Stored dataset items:
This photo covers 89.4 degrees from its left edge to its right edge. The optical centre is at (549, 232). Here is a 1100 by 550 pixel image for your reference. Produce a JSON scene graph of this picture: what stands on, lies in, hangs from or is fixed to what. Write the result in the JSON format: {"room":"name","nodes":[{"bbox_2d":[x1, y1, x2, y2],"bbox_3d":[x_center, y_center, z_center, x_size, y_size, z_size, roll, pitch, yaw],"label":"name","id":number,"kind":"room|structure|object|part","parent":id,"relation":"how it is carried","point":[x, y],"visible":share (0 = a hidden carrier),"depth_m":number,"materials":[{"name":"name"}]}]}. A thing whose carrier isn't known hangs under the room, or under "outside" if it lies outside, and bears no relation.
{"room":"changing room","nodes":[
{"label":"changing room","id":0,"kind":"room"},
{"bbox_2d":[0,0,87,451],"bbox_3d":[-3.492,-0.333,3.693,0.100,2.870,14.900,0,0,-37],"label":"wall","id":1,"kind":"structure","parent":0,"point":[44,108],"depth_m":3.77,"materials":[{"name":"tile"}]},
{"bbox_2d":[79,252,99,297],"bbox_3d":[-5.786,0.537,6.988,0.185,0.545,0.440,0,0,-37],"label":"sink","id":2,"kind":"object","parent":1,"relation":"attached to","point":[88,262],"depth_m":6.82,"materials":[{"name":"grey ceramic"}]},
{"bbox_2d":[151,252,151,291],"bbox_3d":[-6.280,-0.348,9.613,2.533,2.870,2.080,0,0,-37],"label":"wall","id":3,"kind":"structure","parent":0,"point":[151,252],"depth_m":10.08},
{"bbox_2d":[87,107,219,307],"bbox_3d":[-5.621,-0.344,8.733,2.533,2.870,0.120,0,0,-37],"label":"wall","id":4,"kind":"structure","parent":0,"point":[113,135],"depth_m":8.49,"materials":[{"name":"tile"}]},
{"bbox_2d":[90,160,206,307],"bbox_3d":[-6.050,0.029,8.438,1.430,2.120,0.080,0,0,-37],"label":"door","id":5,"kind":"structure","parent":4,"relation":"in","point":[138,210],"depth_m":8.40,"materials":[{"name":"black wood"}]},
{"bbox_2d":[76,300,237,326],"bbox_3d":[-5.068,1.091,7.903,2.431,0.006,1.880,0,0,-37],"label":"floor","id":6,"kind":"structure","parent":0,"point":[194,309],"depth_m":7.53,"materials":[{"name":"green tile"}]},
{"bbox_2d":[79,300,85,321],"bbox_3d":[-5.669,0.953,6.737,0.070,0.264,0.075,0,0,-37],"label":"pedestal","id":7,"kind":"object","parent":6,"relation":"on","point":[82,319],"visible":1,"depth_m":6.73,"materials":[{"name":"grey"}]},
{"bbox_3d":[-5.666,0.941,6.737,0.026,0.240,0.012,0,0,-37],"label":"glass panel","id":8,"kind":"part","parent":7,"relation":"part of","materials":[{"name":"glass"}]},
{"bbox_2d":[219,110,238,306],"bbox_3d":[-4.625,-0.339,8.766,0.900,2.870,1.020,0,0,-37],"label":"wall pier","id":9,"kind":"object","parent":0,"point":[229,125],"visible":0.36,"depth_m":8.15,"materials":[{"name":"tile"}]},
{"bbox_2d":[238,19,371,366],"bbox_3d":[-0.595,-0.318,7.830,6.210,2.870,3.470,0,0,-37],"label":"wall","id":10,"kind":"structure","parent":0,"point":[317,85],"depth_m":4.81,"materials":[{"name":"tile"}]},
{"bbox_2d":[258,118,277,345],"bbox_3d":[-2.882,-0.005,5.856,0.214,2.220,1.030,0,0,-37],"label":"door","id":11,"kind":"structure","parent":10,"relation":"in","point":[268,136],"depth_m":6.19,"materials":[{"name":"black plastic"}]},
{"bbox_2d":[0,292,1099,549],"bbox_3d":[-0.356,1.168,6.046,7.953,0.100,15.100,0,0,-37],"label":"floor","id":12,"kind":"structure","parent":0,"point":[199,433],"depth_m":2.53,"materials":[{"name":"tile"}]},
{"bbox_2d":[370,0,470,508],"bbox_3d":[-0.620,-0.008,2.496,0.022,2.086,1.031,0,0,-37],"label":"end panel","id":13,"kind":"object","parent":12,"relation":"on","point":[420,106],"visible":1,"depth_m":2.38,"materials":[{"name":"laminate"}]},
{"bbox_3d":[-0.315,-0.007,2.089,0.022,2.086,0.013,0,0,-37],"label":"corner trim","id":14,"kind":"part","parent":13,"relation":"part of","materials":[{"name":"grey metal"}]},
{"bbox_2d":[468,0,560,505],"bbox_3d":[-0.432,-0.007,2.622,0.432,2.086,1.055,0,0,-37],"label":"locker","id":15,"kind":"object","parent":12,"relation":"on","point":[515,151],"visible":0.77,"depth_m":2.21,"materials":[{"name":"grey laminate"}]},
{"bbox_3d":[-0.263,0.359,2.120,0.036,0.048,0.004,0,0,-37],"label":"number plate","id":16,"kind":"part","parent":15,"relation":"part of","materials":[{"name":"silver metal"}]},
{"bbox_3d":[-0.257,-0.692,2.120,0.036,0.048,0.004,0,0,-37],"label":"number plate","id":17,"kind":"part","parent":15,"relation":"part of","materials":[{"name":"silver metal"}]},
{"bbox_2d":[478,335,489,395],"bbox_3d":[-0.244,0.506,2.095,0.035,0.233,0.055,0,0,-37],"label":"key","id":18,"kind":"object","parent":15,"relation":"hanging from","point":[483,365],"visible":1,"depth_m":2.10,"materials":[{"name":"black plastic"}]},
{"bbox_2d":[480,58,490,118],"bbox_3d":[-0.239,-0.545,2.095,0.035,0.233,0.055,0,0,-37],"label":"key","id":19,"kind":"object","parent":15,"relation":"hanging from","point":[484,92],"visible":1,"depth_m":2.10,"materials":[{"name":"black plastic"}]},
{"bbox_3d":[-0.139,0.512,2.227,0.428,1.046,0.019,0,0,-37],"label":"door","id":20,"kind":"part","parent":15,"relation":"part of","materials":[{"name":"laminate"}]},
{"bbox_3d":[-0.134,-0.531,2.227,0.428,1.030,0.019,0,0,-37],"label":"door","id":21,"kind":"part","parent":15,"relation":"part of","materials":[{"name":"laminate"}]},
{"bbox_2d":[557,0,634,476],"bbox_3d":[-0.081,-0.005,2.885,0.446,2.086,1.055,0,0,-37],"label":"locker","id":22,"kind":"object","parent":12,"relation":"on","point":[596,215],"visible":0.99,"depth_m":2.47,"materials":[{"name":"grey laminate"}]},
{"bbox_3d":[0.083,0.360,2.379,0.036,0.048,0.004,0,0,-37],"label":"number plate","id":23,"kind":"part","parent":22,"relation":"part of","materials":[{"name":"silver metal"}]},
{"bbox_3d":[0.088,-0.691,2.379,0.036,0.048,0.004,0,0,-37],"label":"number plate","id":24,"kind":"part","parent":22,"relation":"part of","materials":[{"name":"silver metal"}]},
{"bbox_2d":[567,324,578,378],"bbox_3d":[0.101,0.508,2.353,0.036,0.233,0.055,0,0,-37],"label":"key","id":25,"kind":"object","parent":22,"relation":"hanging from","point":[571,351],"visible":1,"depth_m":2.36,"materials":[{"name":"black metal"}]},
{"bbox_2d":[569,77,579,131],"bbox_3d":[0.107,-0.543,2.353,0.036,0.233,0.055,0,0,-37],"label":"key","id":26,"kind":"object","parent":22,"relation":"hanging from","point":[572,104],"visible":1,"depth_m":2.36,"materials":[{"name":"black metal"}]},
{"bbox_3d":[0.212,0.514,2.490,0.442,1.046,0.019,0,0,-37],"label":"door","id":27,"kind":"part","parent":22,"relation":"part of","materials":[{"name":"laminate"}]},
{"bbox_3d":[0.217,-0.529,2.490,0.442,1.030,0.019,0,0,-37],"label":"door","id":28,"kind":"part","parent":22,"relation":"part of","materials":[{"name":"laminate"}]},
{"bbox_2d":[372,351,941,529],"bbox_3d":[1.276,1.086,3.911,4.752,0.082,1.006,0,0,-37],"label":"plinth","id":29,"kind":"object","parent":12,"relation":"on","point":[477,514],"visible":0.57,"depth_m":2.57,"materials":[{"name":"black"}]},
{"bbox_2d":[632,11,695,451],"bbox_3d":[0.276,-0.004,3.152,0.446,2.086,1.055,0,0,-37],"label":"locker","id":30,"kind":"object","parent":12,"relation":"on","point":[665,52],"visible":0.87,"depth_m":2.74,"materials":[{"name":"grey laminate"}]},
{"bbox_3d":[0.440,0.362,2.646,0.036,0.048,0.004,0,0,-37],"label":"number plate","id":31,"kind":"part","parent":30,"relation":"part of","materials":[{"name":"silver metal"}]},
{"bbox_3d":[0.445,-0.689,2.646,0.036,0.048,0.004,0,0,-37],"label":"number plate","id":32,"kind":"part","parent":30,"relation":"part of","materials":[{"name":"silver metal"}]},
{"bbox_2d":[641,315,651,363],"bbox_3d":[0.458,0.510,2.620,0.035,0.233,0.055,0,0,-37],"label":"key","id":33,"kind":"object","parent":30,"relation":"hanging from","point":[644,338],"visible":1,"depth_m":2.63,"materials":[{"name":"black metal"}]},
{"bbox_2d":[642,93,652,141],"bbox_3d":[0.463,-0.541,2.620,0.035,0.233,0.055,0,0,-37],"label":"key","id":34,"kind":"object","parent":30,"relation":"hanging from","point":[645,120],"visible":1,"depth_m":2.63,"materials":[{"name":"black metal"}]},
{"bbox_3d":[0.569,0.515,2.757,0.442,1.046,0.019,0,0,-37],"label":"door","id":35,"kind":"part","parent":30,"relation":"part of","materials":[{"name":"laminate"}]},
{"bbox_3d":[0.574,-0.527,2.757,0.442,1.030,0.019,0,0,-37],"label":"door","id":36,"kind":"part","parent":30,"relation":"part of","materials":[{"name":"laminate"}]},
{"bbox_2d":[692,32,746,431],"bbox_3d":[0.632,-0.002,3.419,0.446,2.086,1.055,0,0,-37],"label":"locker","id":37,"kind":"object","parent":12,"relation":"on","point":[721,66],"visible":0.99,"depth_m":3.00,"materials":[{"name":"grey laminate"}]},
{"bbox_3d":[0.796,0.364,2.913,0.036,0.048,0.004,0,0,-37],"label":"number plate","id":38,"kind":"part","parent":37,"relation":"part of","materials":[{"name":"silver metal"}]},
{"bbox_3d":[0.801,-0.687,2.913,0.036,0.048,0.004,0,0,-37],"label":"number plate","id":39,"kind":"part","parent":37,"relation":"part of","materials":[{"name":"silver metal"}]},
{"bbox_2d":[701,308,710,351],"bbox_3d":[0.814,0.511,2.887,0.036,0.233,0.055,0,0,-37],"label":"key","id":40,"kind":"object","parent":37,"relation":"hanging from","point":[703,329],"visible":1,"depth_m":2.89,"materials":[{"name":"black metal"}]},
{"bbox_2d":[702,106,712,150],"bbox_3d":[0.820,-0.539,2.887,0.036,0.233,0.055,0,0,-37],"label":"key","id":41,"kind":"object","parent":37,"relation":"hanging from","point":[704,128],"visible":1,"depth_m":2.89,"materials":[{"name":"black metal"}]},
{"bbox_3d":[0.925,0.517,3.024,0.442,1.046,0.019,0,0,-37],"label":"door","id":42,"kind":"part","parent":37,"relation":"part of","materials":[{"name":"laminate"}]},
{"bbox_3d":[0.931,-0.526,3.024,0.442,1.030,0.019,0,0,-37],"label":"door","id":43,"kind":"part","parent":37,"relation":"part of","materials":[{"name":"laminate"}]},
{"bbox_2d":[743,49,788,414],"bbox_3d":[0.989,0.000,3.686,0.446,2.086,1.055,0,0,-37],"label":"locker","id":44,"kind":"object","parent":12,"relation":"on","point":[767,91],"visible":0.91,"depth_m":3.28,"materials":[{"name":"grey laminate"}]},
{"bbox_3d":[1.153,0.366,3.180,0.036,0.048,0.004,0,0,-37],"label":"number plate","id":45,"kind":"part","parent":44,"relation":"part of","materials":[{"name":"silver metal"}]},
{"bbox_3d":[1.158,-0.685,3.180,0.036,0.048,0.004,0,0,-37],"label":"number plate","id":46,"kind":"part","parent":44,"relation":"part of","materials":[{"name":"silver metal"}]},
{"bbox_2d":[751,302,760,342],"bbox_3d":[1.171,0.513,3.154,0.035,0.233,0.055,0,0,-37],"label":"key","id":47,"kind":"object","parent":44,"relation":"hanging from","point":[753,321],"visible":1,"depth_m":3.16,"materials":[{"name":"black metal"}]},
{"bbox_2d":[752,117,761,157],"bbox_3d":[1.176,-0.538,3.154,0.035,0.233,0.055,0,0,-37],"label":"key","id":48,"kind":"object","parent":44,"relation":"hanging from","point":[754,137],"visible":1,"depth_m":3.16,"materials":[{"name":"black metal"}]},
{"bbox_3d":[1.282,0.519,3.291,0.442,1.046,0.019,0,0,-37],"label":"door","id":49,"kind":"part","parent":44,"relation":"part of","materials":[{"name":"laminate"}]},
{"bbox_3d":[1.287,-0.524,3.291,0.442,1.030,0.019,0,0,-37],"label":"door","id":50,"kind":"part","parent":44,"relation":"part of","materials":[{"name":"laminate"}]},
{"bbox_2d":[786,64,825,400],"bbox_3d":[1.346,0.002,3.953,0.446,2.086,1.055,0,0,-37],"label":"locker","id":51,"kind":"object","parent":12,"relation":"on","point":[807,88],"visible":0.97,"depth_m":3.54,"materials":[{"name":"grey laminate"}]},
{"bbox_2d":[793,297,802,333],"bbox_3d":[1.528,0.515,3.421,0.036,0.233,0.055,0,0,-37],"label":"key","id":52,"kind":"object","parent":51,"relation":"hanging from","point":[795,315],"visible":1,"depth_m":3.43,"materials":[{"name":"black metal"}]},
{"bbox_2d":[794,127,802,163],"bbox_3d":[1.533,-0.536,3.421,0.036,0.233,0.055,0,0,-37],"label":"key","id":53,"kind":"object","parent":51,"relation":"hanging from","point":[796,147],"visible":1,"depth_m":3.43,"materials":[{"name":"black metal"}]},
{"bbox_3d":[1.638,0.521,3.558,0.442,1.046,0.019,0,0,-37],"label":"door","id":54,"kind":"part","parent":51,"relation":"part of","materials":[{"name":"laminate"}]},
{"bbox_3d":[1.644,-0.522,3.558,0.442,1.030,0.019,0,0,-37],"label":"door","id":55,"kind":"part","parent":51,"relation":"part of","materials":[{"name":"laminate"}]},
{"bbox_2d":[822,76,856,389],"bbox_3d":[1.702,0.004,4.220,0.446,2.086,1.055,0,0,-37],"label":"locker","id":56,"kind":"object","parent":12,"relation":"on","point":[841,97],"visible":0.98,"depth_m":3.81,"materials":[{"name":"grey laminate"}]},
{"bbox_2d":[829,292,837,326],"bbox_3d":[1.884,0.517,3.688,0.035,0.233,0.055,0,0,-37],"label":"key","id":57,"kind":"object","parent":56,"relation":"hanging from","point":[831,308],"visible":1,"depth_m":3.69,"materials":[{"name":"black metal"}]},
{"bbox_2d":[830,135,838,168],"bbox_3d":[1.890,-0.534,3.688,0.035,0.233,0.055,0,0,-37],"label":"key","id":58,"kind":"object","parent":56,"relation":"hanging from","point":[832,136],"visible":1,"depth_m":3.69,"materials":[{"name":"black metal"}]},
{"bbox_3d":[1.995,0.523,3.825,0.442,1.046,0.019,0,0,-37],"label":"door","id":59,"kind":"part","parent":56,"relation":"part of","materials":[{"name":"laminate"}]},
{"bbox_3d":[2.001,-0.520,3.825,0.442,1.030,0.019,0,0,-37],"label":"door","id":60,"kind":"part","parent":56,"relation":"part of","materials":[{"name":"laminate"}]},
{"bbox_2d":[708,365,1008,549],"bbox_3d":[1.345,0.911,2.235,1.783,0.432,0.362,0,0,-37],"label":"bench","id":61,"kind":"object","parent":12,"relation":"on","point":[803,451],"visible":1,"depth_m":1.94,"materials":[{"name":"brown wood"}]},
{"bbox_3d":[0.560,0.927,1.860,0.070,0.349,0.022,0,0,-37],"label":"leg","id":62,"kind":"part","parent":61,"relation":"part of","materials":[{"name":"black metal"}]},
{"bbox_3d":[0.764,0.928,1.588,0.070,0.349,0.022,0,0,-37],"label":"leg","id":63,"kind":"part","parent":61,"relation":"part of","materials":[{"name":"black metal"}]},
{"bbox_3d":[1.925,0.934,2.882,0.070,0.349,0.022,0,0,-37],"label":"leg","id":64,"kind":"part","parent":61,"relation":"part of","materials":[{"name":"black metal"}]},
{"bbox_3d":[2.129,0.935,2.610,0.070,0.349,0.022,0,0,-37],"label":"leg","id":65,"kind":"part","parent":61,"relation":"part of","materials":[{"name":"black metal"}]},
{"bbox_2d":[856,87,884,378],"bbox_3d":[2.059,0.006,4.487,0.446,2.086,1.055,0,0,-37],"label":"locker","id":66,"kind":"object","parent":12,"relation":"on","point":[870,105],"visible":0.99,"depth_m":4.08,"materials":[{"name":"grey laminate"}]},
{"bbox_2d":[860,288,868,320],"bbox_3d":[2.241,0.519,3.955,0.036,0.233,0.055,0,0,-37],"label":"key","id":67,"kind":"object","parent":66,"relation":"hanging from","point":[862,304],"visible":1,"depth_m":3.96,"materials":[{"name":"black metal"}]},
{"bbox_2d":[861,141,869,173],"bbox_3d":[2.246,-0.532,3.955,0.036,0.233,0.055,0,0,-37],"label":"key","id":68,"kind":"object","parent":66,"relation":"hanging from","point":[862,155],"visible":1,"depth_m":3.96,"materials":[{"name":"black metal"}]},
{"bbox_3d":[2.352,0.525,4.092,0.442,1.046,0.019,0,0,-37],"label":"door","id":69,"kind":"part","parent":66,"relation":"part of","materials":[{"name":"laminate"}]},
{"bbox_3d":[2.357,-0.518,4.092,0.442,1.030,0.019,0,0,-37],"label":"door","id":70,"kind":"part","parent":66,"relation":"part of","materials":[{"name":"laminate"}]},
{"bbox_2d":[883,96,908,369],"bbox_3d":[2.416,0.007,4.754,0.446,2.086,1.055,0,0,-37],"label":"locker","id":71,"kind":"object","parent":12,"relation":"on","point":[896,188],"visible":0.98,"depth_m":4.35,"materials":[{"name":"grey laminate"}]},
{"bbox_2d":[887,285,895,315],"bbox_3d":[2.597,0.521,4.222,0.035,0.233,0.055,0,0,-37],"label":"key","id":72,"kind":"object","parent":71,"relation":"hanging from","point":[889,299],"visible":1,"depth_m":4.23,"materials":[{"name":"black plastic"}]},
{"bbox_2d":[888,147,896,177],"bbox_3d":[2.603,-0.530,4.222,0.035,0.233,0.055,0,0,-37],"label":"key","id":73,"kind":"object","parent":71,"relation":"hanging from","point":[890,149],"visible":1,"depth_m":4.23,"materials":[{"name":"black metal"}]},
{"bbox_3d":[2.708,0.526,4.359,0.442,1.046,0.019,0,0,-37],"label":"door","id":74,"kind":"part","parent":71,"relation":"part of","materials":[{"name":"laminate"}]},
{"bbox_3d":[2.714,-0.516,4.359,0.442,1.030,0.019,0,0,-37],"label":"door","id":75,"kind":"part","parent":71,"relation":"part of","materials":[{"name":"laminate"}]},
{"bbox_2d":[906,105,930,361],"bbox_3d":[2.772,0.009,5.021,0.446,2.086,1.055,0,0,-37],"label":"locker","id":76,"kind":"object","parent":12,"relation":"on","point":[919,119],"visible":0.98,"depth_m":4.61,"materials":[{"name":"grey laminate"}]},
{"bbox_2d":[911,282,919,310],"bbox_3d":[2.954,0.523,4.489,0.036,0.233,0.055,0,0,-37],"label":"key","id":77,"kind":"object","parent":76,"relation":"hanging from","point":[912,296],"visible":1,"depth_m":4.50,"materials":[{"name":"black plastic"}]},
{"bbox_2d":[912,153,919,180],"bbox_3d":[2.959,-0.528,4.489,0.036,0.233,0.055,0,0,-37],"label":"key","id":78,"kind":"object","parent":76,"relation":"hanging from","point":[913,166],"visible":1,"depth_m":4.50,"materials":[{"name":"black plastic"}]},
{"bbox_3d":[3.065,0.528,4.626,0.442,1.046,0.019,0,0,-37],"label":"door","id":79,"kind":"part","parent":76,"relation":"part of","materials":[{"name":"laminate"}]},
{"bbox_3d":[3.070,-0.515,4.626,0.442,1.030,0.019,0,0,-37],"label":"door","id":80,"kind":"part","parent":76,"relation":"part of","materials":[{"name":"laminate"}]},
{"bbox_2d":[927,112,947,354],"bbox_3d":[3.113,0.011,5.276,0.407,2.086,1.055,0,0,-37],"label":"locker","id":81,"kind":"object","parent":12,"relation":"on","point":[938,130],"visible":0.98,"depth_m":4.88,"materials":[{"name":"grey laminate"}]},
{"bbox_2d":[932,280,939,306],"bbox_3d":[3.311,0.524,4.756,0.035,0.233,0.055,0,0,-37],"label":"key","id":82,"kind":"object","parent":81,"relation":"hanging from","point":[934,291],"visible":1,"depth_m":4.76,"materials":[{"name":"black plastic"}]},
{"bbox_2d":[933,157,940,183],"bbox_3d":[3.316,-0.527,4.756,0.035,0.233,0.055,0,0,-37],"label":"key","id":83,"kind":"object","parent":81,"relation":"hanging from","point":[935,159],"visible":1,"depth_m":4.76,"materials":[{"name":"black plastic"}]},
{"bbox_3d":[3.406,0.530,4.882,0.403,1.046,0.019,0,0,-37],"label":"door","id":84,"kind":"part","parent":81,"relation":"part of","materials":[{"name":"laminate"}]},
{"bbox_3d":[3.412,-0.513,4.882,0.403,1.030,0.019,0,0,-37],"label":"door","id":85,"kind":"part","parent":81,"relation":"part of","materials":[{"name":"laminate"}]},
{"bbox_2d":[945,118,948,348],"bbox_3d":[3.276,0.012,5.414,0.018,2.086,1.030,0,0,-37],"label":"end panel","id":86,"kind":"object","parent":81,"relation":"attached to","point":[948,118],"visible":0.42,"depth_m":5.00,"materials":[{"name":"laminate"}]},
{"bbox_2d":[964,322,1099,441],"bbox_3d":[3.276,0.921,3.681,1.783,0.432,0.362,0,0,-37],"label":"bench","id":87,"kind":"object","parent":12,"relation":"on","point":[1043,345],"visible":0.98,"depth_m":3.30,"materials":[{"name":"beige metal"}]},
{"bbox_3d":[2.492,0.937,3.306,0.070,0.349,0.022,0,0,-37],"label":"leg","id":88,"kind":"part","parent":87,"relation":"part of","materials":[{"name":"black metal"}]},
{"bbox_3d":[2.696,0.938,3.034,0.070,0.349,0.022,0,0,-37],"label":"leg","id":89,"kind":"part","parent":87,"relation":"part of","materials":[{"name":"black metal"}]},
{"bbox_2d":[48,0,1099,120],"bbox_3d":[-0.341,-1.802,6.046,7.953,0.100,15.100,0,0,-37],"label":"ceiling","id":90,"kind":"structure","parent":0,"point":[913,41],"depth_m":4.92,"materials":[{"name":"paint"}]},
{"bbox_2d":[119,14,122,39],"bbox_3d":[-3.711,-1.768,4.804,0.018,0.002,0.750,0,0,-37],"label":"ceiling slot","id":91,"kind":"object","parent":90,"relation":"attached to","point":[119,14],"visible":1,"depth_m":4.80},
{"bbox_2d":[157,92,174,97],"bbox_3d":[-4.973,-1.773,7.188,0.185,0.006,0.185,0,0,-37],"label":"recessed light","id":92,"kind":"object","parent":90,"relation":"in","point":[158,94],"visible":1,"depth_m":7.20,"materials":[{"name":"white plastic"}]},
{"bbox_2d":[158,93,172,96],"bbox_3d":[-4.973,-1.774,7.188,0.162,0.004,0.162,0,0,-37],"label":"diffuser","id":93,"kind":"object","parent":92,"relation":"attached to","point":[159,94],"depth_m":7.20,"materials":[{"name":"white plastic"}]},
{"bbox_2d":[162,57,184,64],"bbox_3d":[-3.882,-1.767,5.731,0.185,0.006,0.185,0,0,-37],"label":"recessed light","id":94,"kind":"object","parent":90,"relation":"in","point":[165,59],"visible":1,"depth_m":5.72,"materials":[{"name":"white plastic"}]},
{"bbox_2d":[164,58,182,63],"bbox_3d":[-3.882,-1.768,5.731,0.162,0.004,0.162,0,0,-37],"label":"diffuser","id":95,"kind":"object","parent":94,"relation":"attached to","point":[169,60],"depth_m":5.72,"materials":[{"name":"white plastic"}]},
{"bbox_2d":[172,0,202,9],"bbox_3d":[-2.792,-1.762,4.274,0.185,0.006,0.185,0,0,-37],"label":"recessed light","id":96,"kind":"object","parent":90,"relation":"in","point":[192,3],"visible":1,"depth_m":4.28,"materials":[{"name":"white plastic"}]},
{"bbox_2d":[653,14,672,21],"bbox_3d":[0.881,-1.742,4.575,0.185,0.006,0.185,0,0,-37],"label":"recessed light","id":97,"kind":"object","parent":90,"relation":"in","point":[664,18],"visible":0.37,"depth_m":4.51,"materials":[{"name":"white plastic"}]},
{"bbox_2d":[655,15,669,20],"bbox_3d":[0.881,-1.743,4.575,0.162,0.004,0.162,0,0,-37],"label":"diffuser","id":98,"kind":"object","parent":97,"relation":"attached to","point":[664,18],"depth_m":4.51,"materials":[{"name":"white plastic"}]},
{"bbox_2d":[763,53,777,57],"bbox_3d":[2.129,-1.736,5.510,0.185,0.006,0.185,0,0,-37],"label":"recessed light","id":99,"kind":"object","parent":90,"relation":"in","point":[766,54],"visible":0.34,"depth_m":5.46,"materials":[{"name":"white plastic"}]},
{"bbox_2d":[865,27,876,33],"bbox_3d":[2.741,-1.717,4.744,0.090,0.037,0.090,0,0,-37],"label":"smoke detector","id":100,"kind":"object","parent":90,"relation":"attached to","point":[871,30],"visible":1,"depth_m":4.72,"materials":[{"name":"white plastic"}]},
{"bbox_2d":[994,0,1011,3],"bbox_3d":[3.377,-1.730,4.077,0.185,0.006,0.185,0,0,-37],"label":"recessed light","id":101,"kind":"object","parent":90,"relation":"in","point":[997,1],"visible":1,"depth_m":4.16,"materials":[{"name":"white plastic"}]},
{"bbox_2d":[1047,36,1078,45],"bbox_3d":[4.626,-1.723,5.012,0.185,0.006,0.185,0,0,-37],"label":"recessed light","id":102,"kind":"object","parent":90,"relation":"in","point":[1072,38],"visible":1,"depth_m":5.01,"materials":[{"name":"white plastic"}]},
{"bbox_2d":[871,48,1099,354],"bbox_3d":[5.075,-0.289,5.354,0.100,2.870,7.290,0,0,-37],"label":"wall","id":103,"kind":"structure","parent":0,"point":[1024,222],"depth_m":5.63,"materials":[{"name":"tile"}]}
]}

What the task asks →
Report how many lines of the entries above contain the word "ceiling", giving the number by itself.

Response to the task →
2